Here is my swag, rounded out with a few books I filched from my mother’s box of books to go to Oxfam:
But! Not a single work by Storm Jameson! It seems my dreams of second-hand bookshops stuffed with her books are indeed dreams with no basis in reality. Bother.
I have mentioned before that I decided to rearrange the majority of my fiction, poetry and plays chronologically. Dear friends, do not do this. In theory it was a wonderful plan which would reveal very clearly the development of (mainly) English literature; in practice it is difficult to sustain because you have to keep checking publication dates every time you want to shelve a book (so you don’t bother and shove books in where there’s space and then everything becomes even more chaotic) – quite apart from what to do about books published many years after they were written, collected works, etc. I had known that it would take longer to find any book I wanted but I thought this would yield pleasant rambles through my books as I sought a particular volume. In fact it’s just annoying. But I am too lazy to re-organise everything again.

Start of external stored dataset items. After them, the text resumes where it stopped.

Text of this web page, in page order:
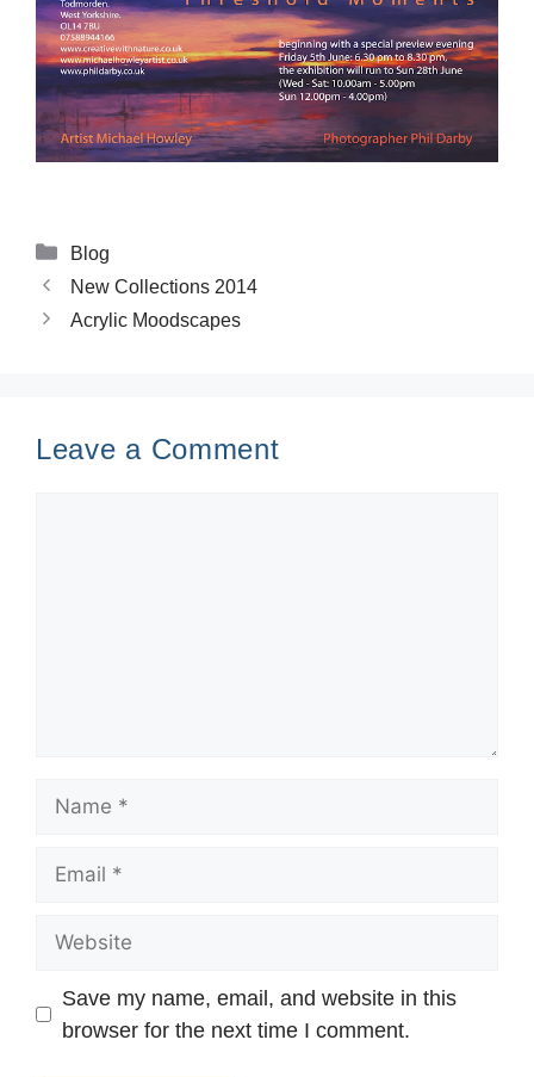
Blog
New Collections 2014
Acrylic Moodscapes
Leave a Comment
Save my name, email, and website in this
browser for the next time I comment.
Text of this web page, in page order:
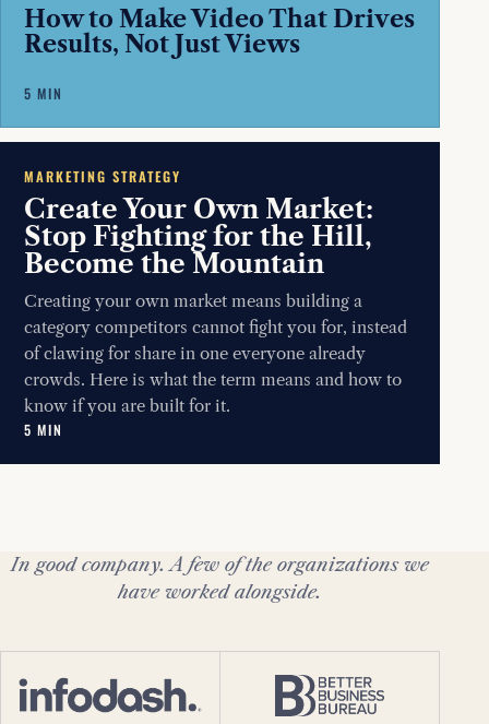
How to Make Video That Drives
Results, Not Just Views
5 MIN
MARKETING STRATEGY
Create Your Own Market:
Stop Fighting for the Hill,
Become the Mountain
Creating your own market means building a
category competitors cannot fight you for, instead
of clawing for share in one everyone already
crowds. Here is what the term means and how to
know if you are built for it.
5 MIN
In good company. A few of the organizations we
have worked alongside.
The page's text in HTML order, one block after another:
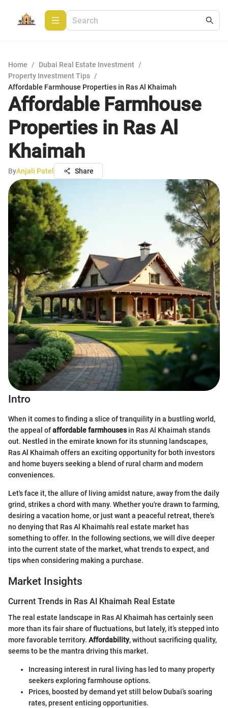
Home / Dubai Real Estate Investment /
Property Investment Tips /
Affordable Farmhouse Properties in Ras Al Khaimah
Affordable Farmhouse
Properties in Ras Al
Khaimah
ByAnjali Patel Share
Intro
When it comes to finding a slice of tranquility in a bustling world,
the appeal ofaffordable farmhousesin Ras Al Khaimah stands
out. Nestled in the emirate known for its stunning landscapes,
Ras Al Khaimah offers an exciting opportunity for both investors
and home buyers seeking a blend of rural charm and modern
conveniences.
Let's face it, the allure of living amidst nature, away from the daily
grind, strikes a chord with many. Whether you're drawn to farming,
desiring a vacation home, or just want a peaceful retreat, there's
no denying that Ras Al Khaimah's real estate market has
something to offer. In the following sections, we will dive deeper
into the current state of the market, what trends to expect, and
tips when considering making a purchase.
Market Insights
Current Trends in Ras Al Khaimah Real Estate
The real estate landscape in Ras Al Khaimah has certainly seen
more than its fair share of fluctuations, but lately, it’s stepped into
more favorable territory. Affordability, without sacrificing quality,
seems to be the mantra driving this market.
Increasing interest in rural living has led to many property
seekers exploring farmhouse options.
Prices, boosted by demand yet still below Dubai’s soaring
rates, present enticing opportunities.
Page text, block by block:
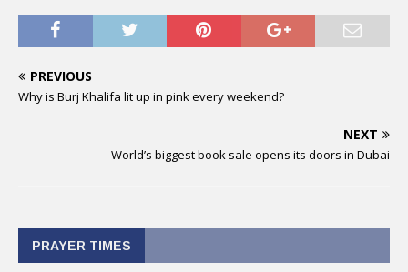
PREVIOUS
Why is Burj Khalifa lit up in pink every weekend?
NEXT
World’s biggest book sale opens its doors in Dubai
PRAYER TIMES
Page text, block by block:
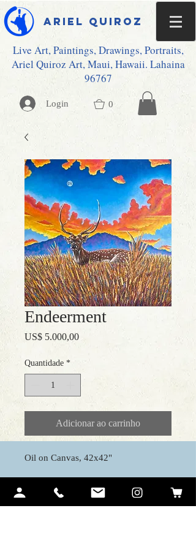
Ariel Quiroz
Live Art, Paintings, Drawings, Portraits,
Ariel Quiroz Art, Maui, Hawaii. Lahaina
96767
Login 0
Endeerment
US$ 5.000,00Preço
Quantidade *
Adicionar ao carrinho
Oil on Canvas, 42x42"
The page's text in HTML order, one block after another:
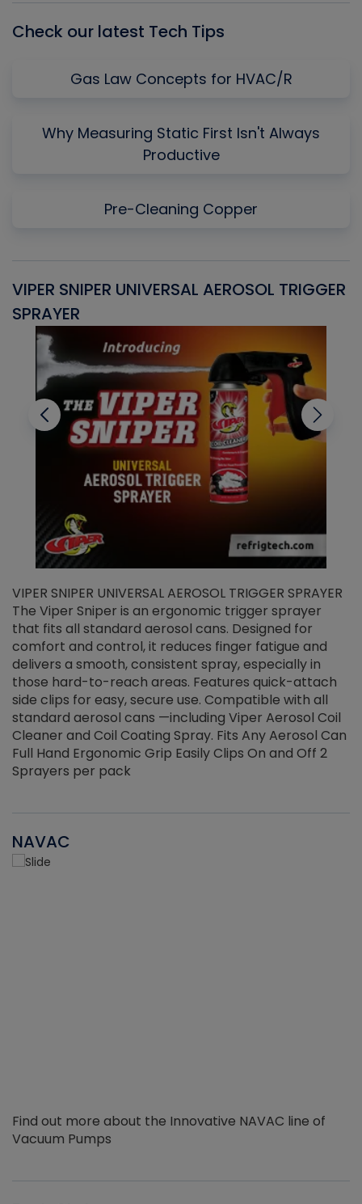
Check our latest Tech Tips
Gas Law Concepts for HVAC/R
Why Measuring Static First Isn't Always
Productive
Pre-Cleaning Copper
VIPER SNIPER UNIVERSAL AEROSOL TRIGGER
SPRAYER
VIPER SNIPER UNIVERSAL AEROSOL TRIGGER SPRAYER
The Viper Sniper is an ergonomic trigger sprayer
that fits all standard aerosol cans. Designed for
comfort and control, it reduces finger fatigue and
delivers a smooth, consistent spray, especially in
those hard-to-reach areas. Features quick-attach
side clips for easy, secure use. Compatible with all
standard aerosol cans —including Viper Aerosol Coil
Cleaner and Coil Coating Spray. Fits Any Aerosol Can
Full Hand Ergonomic Grip Easily Clips On and Off 2
Sprayers per pack
NAVAC
Find out more about the Innovative NAVAC line of
Vacuum Pumps
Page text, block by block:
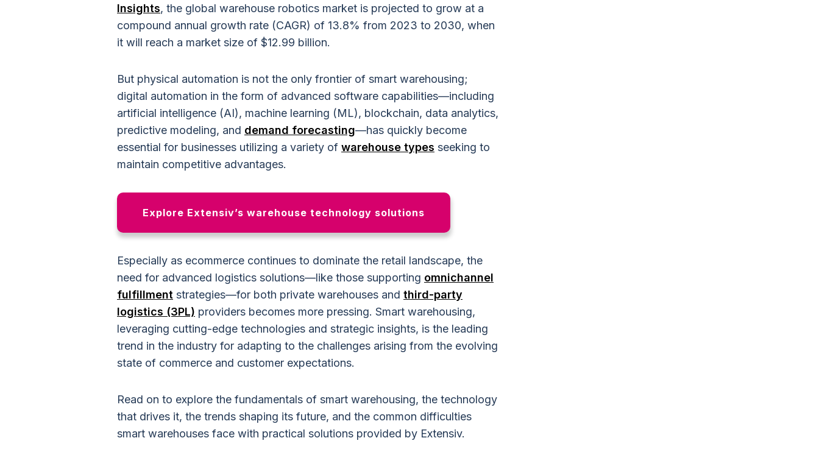
Insights, the global warehouse robotics market is projected to grow at a
compound annual growth rate (CAGR) of 13.8% from 2023 to 2030, when
it will reach a market size of $12.99 billion.
But physical automation is not the only frontier of smart warehousing;
digital automation in the form of advanced software capabilities—including
artificial intelligence (AI), machine learning (ML), blockchain, data analytics,
predictive modeling, and demand forecasting—has quickly become
essential for businesses utilizing a variety of warehouse types seeking to
maintain competitive advantages.
Explore Extensiv’s warehouse technology solutions
Especially as ecommerce continues to dominate the retail landscape, the
need for advanced logistics solutions—like those supporting omnichannel
fulfillment strategies—for both private warehouses and third-party
logistics (3PL) providers becomes more pressing. Smart warehousing,
leveraging cutting-edge technologies and strategic insights, is the leading
trend in the industry for adapting to the challenges arising from the evolving
state of commerce and customer expectations.
Read on to explore the fundamentals of smart warehousing, the technology
that drives it, the trends shaping its future, and the common difficulties
smart warehouses face with practical solutions provided by Extensiv.
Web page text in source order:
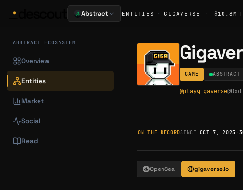
Abstract ·ENTITIES · GIGAVERSE · $10.8M
ABSTRACT ECOSYSTEM
Overview
Entities
Market
Social
Read
GAME ABSTRACT
@playgigaverse@
ON THE RECORDSINCEOCT 7, 2025
OpenSea gigaverse.io
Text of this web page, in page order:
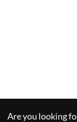
Are you looking
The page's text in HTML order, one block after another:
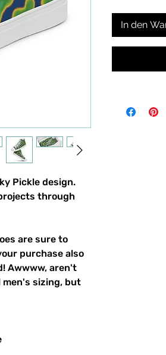
Pickle design.
through
are sure to
purchase also
Awwww, aren't
men's sizing, but
In den
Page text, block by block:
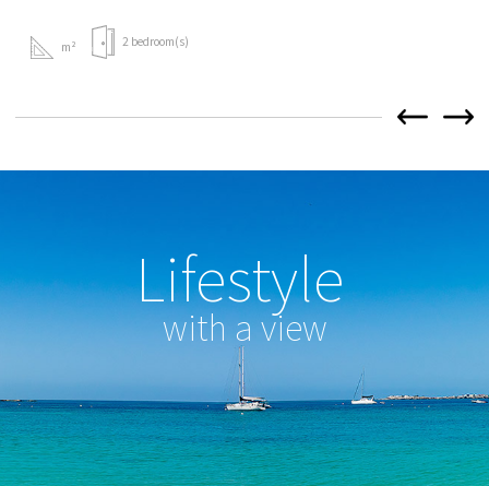
m² 2 bedroom(s)
Lifestyle
with a view
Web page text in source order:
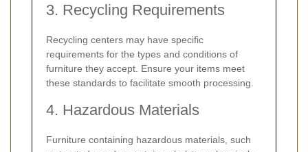
3. Recycling Requirements
Recycling centers may have specific
requirements for the types and conditions of
furniture they accept. Ensure your items meet
these standards to facilitate smooth processing.
4. Hazardous Materials
Furniture containing hazardous materials, such
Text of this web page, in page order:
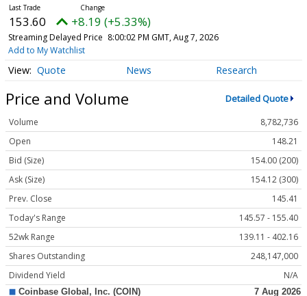
153.60 +8.19 (+5.33%)
Streaming Delayed Price 8:00:02 PM GMT, Aug 7, 2026
Add to My Watchlist
Quote News Research
Price and Volume Detailed Quote
Volume
8,782,736
Open
148.21
Bid (Size)
154.00 (200)
Ask (Size)
154.12 (300)
Prev. Close
145.41
Today's Range
145.57 - 155.40
52wk Range
139.11 - 402.16
Shares Outstanding
248,147,000
Dividend Yield
N/A

Anyway, an unexpected drawback of scattering slender volumes of modern verse among novels is that you can’t really see them any more. So, when we redecorated my daughter’s bedroom and a small bookcase became surplus to requirements, I stole it for them. It’s right beside the door to the kitchen and already I’m reading more poetry than I’ve done for years. Hurrah!
At the moment I am having a Brontë fest. I reread Jane Eyre – it’s so good! And then I read Glass Town: The Imaginary World of the Brontës by Isabel Greenberg, which was fun and led me back to Juliet Barker’s The Brontës. It was abandoned half-read a couple of years ago but I am now fully absorbed in it. It is too unwieldy for the bus, so I am also rereading Wuthering Heights and loving it all over again.
And now, although I ought to be preparing a four-hour English lesson on answering the telephone and takng a message (four hours! I know! my lucky, lucky students), I will leave you with a quick list of books I’ve read recently that I recommend to you!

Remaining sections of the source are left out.